» **What is required**:
Your answer should repeat the entries in full, exactly as given, with no pictures.

□ □ □ □ □ □ □

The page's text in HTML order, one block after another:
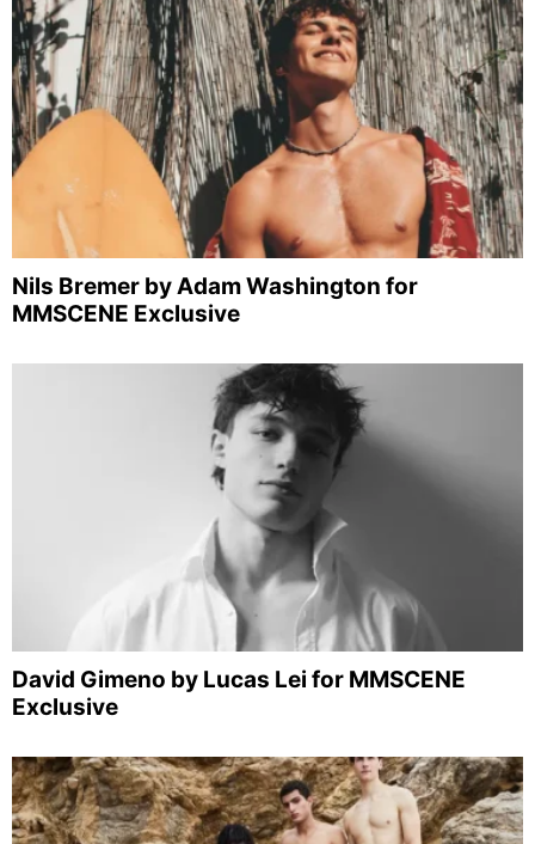
Nils Bremer by Adam Washington for
MMSCENE Exclusive
David Gimeno by Lucas Lei for MMSCENE
Exclusive
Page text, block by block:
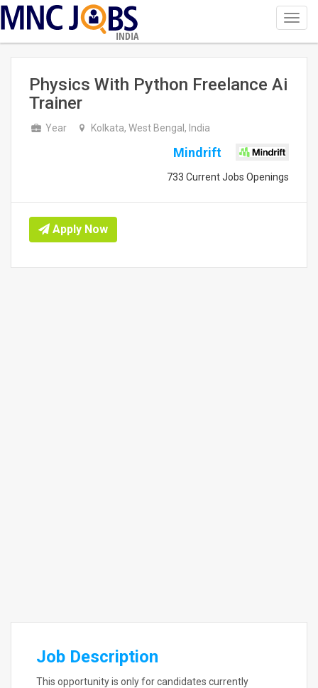
INDIA
Physics With Python Freelance Ai
Trainer
Year Kolkata, West Bengal, India
Mindrift
733 Current Jobs Openings
Apply Now
Job Description
This opportunity is only for candidates currently
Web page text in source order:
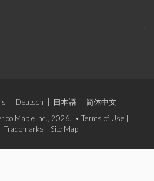
Deutsch 日本語
简体中文
Maple Inc., 2026. • Terms of Use
Trademarks Site Map
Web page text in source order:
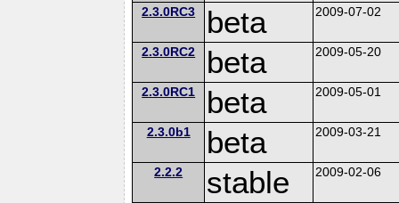
2.3.0RC3 beta 2009-07-02
2.3.0RC2 beta 2009-05-20
2.3.0RC1 beta 2009-05-01
2.3.0b1 beta 2009-03-21
2.2.2 stable 2009-02-06
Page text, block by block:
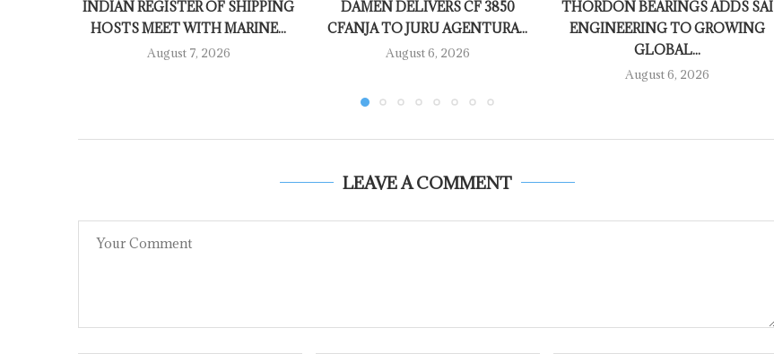
INDIAN REGISTER OF SHIPPING
HOSTS MEET WITH MARINE...
August 7, 2026
DAMEN DELIVERS CF 3850
CFANJA TO JURU AGENTURA...
August 6, 2026
THORDON BEARINGS ADDS SAI
ENGINEERING TO GROWING
GLOBAL...
August 6, 2026
LEAVE A COMMENT
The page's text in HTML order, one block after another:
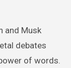
and Musk
debates
of words.
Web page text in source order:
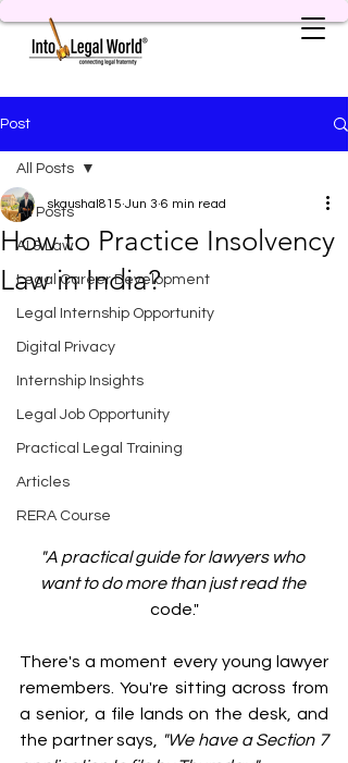
Post
All Posts
AI & Law
Legal Career Development
Legal Internship Opportunity
Digital Privacy
Internship Insights
Legal Job Opportunity
Practical Legal Training
Articles
RERA Course
All Posts
How to Practice Insolvency
Law in India?
skaushal815 Jun 3 6 min read
"A practical guide for lawyers who
want to do more than just read the
code."
There's a moment every young lawyer
remembers. You're sitting across from
a senior, a file lands on the desk, and
the partner says,
"We have a Section 7
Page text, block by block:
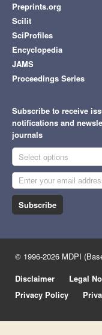
Preprints.org
Scilit
SciProfiles
Encyclopedia
JAMS
Proceedings Series
Subscribe to receive
notifications and
journals
Select options
Subscribe
© 1996-2026 MDPI
Disclaimer
Legal
Privacy Policy
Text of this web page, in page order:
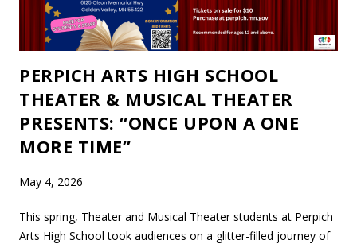
PERPICH ARTS HIGH SCHOOL
THEATER & MUSICAL THEATER
PRESENTS: “ONCE UPON A ONE
MORE TIME”
May 4, 2026
This spring, Theater and Musical Theater students at Perpich
Arts High School took audiences on a glitter-filled journey of
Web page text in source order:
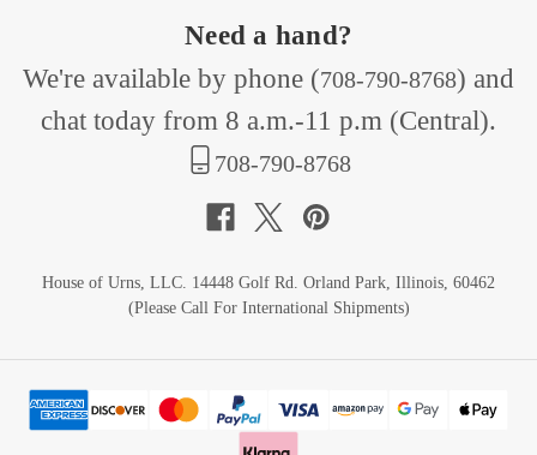
Need a hand?
We're available by phone (708-790-8768) and
chat today from 8 a.m.-11 p.m (Central).
708-790-8768
House of Urns, LLC. 14448 Golf Rd. Orland Park, Illinois, 60462
(Please Call For International Shipments)
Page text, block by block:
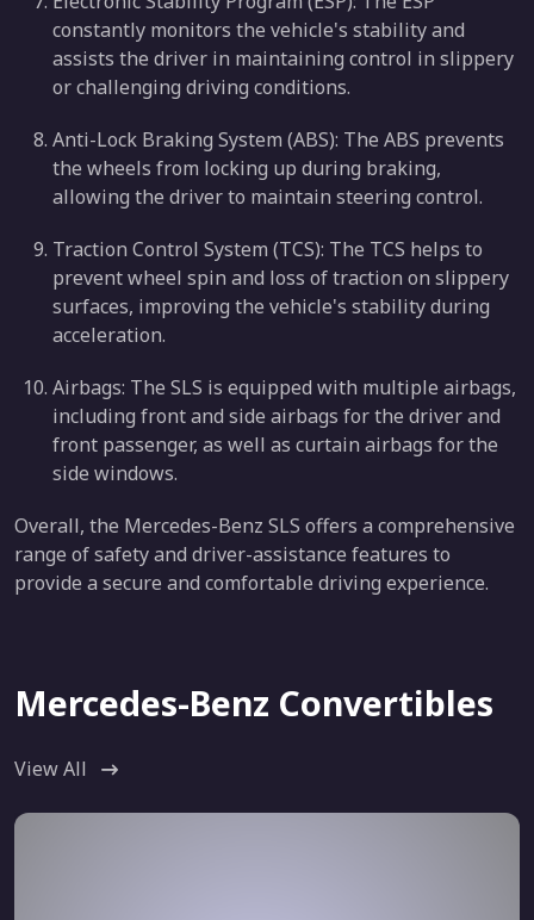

□ □ □ □ □ □ □

» **Response**:
The page's text in HTML order, one block after another:
Nils Bremer by Adam Washington for
MMSCENE Exclusive
David Gimeno by Lucas Lei for MMSCENE
Exclusive
Page text, block by block:
INDIA
Physics With Python Freelance Ai
Trainer
Year Kolkata, West Bengal, India
Mindrift
733 Current Jobs Openings
Apply Now
Job Description
This opportunity is only for candidates currently
Web page text in source order:
Deutsch 日本語
简体中文
Maple Inc., 2026. • Terms of Use
Trademarks Site Map
Web page text in source order:
2.3.0RC3 beta 2009-07-02
2.3.0RC2 beta 2009-05-20
2.3.0RC1 beta 2009-05-01
2.3.0b1 beta 2009-03-21
2.2.2 stable 2009-02-06
Page text, block by block:
INDIAN REGISTER OF SHIPPING
HOSTS MEET WITH MARINE...
August 7, 2026
DAMEN DELIVERS CF 3850
CFANJA TO JURU AGENTURA...
August 6, 2026
THORDON BEARINGS ADDS SAI
ENGINEERING TO GROWING
GLOBAL...
August 6, 2026
LEAVE A COMMENT
The page's text in HTML order, one block after another:
and Musk
debates
of words.
Web page text in source order:
Post
All Posts
AI & Law
Legal Career Development
Legal Internship Opportunity
Digital Privacy
Internship Insights
Legal Job Opportunity
Practical Legal Training
Articles
RERA Course
All Posts
How to Practice Insolvency
Law in India?
skaushal815 Jun 3 6 min read
"A practical guide for lawyers who
want to do more than just read the
code."
There's a moment every young lawyer
remembers. You're sitting across from
a senior, a file lands on the desk, and
the partner says,
"We have a Section 7
Page text, block by block:
Preprints.org
Scilit
SciProfiles
Encyclopedia
JAMS
Proceedings Series
Subscribe to receive
notifications and
journals
Select options
Subscribe
© 1996-2026 MDPI
Disclaimer
Legal
Privacy Policy
Text of this web page, in page order:
PERPICH ARTS HIGH SCHOOL
THEATER & MUSICAL THEATER
PRESENTS: “ONCE UPON A ONE
MORE TIME”
May 4, 2026
This spring, Theater and Musical Theater students at Perpich
Arts High School took audiences on a glitter-filled journey of
Web page text in source order:
Need a hand?
We're available by phone (708-790-8768) and
chat today from 8 a.m.-11 p.m (Central).
708-790-8768
House of Urns, LLC. 14448 Golf Rd. Orland Park, Illinois, 60462
(Please Call For International Shipments)
Page text, block by block:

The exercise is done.